Still, they decided to give me a guitar, but a steel slide guitar like Hank used in his songs.  I didn't care what the Hell kind it was as long as I could learn rock and roll on it.

After a handful of lessons from a country purist who thought my learning style was some kind of punishment for his years of booze and women, and bloody fingers from picking those steel strings, I'd had it.



So I took the guitar back to the little shop where Santa had bought it, just outside the main downtown area along the railroad tracks.  Lo and behold, before me stood my long sought Jewish connection, Bernstein's Music Store.  I nearly burst into tears of joy.

Exploding through the doors of that old store I broke out in dazzling version of the "Hora", the traditional Jewish wedding dance, to the absolute astonishment of my new friend Mr. Bernstein, proprietor of the most important shop in Iowa.

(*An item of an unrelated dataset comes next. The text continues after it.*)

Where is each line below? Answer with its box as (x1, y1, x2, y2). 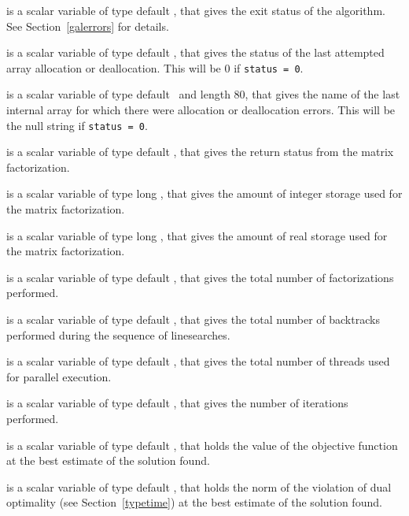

The store was not nearly as big as I thought as I went careening off the counters along the narrow aisle nearly wiping out a full orchestra of instruments to the laughter of Mr. Bernstein.

When I told him I was there to trade in my stupid steel guitar and learn about my Jewish faith and culture he laughed so hard he had to go get a drink of water and dry his eyes.  It was the beginning of a long and trusting bond between me and my first Jewish mentor.